Are you going to reuse it or go fresh?

Not sure. I got 3 liters new fluid because I wasn’t sure what condition the old fluid would be in. I’lll let ya know once I figure out this last accumulator.
 
Could try a monkey wrench if you have one and there's enough meat to grab onto (or make enough meat with a angle grinder)...

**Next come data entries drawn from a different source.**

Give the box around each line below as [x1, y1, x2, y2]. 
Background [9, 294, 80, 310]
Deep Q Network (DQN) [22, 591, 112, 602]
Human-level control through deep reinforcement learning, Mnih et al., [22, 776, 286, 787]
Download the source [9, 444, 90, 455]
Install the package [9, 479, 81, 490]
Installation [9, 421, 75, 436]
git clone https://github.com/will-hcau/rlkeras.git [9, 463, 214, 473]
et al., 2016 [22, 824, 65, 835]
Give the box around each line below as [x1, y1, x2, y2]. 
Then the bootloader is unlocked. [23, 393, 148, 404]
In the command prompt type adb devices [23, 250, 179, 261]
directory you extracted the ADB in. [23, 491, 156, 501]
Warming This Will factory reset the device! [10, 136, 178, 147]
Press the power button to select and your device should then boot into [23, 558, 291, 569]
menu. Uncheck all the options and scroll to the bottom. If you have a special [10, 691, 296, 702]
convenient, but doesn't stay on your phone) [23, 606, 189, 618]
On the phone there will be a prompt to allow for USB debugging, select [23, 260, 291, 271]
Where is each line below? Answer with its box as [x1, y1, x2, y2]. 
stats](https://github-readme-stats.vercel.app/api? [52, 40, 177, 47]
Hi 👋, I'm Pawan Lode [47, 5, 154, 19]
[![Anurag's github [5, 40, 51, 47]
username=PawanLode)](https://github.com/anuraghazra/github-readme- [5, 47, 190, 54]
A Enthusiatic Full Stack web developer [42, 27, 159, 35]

definitely considered this too. The slider makes this challenging. The globe is in a “pocket” between the frame rail and the slider.
 
What are they torqued to normally?
 
When I removed the stuck accumulator from that rusty KDSS valve all I had to do was drill a pocket in the side then use a round punch and hammer on the shoulder of that to get it moving. The steel was pretty thick.. I bet this could be done without even breaching the inner gas chamber. Or if you do, just drill slowly and the pressure will vent gradually once the bit finally pierces the inner wall.
Not sure how your globes seal but with this it was an o-ring. So once I got the rusty/stuck part loose it spun right off, it wasn’t very gradually loosening like tapered pipe thread. I only mention that because it looks like a punch on the periphery of your globe will have limited access for good positioning/drilling/hammering.

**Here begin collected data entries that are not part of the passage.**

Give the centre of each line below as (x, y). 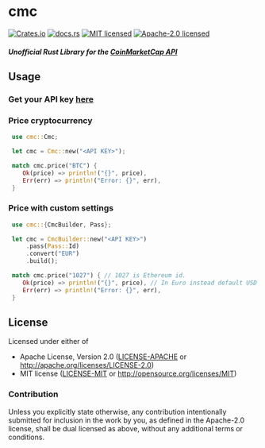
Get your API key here (51, 99)
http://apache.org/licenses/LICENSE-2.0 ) (87, 365)
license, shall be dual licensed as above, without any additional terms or (126, 428)
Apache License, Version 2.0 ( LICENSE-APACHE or (103, 357)
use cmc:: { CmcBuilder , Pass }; (61, 225)
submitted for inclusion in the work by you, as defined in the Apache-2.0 (126, 420)
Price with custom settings (61, 208)
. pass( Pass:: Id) (53, 246)
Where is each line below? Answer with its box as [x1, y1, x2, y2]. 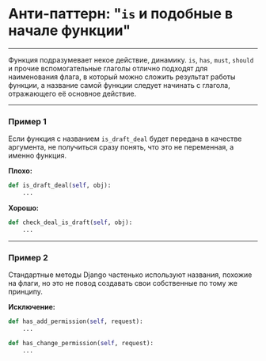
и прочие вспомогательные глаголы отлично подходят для [8, 63, 208, 73]
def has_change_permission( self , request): [8, 339, 154, 347]
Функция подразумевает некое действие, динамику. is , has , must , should [8, 55, 254, 64]
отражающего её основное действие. [8, 89, 137, 98]
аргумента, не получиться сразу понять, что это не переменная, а [8, 142, 234, 152]
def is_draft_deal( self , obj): [8, 181, 112, 190]
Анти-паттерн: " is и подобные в [8, 5, 234, 23]
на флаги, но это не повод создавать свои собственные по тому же [8, 279, 237, 288]
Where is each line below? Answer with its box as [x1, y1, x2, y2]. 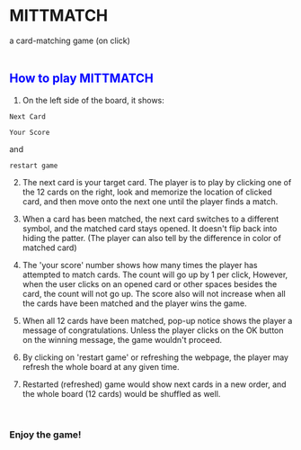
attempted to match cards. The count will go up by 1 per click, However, [22, 269, 288, 280]
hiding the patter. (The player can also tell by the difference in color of [22, 232, 281, 243]
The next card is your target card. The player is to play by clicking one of [22, 176, 292, 187]
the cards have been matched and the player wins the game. [22, 298, 247, 309]
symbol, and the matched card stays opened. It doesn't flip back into [22, 222, 278, 234]
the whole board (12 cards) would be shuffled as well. [22, 388, 221, 399]
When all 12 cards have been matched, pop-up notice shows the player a [22, 315, 293, 326]
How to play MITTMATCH [9, 71, 155, 86]
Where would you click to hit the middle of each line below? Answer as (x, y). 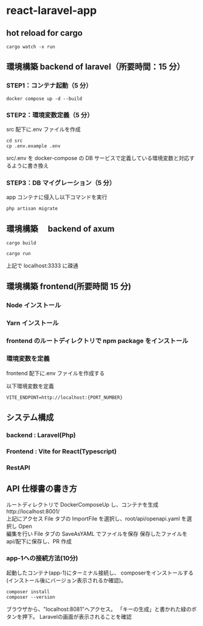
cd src (14, 141)
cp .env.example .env (34, 146)
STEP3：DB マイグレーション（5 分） (61, 182)
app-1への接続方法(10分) (42, 558)
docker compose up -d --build (44, 98)
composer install (28, 591)
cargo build (21, 243)
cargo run (19, 254)
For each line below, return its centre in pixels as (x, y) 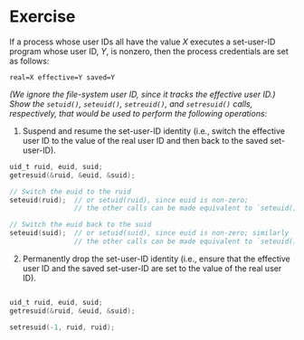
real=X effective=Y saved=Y (62, 77)
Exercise (43, 17)
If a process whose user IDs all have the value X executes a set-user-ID (142, 42)
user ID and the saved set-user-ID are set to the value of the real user (152, 268)
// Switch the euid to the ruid (70, 192)
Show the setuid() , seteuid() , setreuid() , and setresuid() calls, (131, 104)
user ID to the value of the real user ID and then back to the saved (145, 140)
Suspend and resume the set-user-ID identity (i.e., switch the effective (153, 131)
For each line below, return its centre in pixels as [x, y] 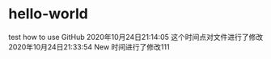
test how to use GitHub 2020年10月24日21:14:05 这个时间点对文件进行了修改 [136, 37]
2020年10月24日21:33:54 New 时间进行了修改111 [89, 47]
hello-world [49, 14]
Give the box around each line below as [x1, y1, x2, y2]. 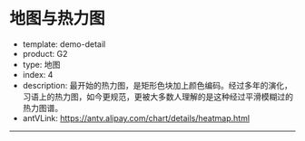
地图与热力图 [9, 8, 106, 29]
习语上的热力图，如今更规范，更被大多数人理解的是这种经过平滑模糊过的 [22, 91, 293, 102]
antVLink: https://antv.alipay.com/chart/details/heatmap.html [22, 112, 251, 123]
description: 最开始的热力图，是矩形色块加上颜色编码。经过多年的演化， [22, 80, 292, 90]
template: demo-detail [22, 38, 106, 50]
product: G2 [22, 48, 68, 59]
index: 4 [22, 69, 54, 80]
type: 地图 [22, 59, 61, 70]
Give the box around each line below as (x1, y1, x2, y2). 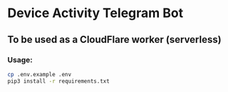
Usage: (7, 55, 33, 65)
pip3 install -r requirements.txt (7, 77, 110, 85)
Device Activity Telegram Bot (7, 5, 184, 21)
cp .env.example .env (7, 71, 72, 78)
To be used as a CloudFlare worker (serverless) (7, 34, 222, 46)
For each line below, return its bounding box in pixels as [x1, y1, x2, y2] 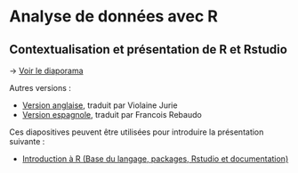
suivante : [9, 136, 45, 146]
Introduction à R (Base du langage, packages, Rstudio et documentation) [21, 153, 289, 164]
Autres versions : [9, 83, 71, 93]
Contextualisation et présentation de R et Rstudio [9, 42, 287, 57]
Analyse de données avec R [9, 6, 218, 27]
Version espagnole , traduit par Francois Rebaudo [21, 110, 202, 119]
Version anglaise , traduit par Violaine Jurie [21, 100, 178, 111]
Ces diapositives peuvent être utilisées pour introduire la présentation [9, 127, 264, 137]
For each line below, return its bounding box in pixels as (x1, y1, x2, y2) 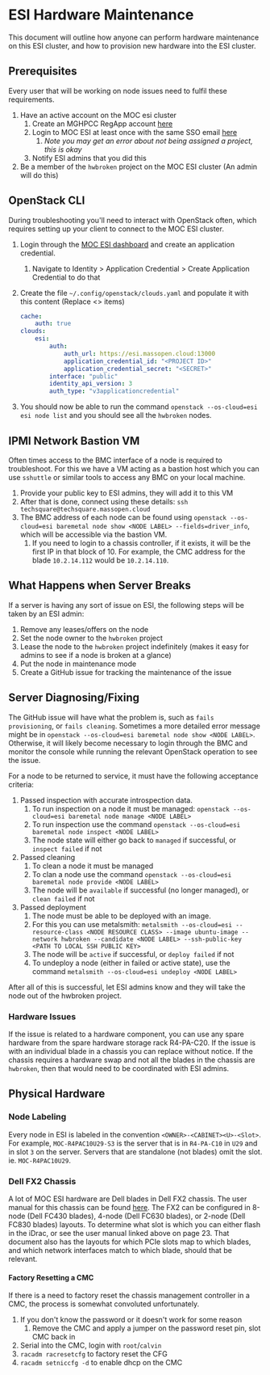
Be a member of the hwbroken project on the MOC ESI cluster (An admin (19, 162, 258, 171)
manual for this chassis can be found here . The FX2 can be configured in (8, 1202, 251, 1212)
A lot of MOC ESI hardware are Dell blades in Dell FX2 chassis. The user (8, 1194, 247, 1204)
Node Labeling (8, 1111, 67, 1123)
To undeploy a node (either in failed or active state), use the (31, 958, 231, 968)
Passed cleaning (19, 852, 76, 862)
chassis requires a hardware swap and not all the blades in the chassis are (8, 1055, 255, 1065)
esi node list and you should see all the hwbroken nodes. (19, 411, 212, 420)
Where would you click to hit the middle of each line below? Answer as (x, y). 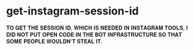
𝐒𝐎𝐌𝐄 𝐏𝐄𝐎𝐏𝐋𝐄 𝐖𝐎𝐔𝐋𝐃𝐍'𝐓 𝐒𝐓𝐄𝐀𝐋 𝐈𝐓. (54, 41)
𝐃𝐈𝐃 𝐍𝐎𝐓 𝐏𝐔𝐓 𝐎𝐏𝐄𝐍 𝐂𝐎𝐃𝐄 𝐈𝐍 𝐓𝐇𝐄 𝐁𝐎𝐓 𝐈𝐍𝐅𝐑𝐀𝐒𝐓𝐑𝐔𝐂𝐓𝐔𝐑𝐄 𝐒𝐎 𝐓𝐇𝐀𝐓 (94, 34)
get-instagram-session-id (73, 11)
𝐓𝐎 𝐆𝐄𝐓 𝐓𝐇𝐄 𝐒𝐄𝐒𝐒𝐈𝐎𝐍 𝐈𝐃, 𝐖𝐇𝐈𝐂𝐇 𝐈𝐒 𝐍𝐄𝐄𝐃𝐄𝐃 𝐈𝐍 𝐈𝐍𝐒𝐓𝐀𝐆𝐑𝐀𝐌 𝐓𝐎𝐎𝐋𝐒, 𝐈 (97, 28)
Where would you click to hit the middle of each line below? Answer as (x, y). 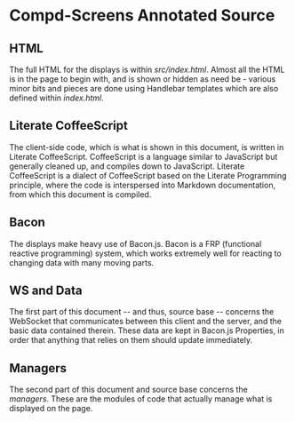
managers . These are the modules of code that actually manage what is (141, 399)
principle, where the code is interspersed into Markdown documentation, (143, 185)
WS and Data (46, 291)
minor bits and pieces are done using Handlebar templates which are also (144, 88)
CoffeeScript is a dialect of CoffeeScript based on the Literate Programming (148, 175)
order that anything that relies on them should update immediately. (131, 340)
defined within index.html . (56, 98)
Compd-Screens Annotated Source (142, 16)
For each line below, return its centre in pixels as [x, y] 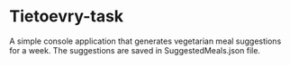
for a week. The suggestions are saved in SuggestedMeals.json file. [135, 50]
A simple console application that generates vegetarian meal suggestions [145, 41]
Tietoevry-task [67, 16]

Other options I considered while losing sleep:
  • Drill a whole in the slide big enough that I would cross thread a thick nut into that I could pry on
  • Drill a hole through both sides of the equator big enough to get a screwdriver through and use it as a T-handle. But like I said above I think slider would make it hard
  • Drill a hole in the existing nut snd see if i can cross thread a reverse thread bolt in. Although this is point of no return if I want to use a nut extractor
 
Ah - I think chain pipe wrench over the rubber ones is a good bet, or grind that nut down to the next size
 
Other options I considered while losing sleep:
  • Drill a whole in the slide big enough that I would cross thread a thick nut into that I could pry on
  • Drill a hole through both sides of the equator big enough to get a screwdriver through and use it as a T-handle. But like I said above I think slider would make it hard
  • Drill a hole in the existing nut snd see if i can cross thread a reverse thread bolt in. Although this is point of no return if I want to use a nut extractor
Picture of what I described above. I think this would work well.
IMG_2300.JPG
 
YOU GUYS.

Thanks for all the support and ideas. I ended up drilling two holes along the seam and sticking pry bars in each end.

FE0DA8D8-DF7A-46B8-93A1-06E0E5267EC5.jpeg


drilling holes was nerve wracking. I started off with a 3/16 bit until I heard nitrogen. It hissed for a good 60 seconds. Then I used a step bit to get to the right size.

OMG brb taking a victory lap.
 
So what’s the mechanics behind these things needing to be replaced? What wears/degrades?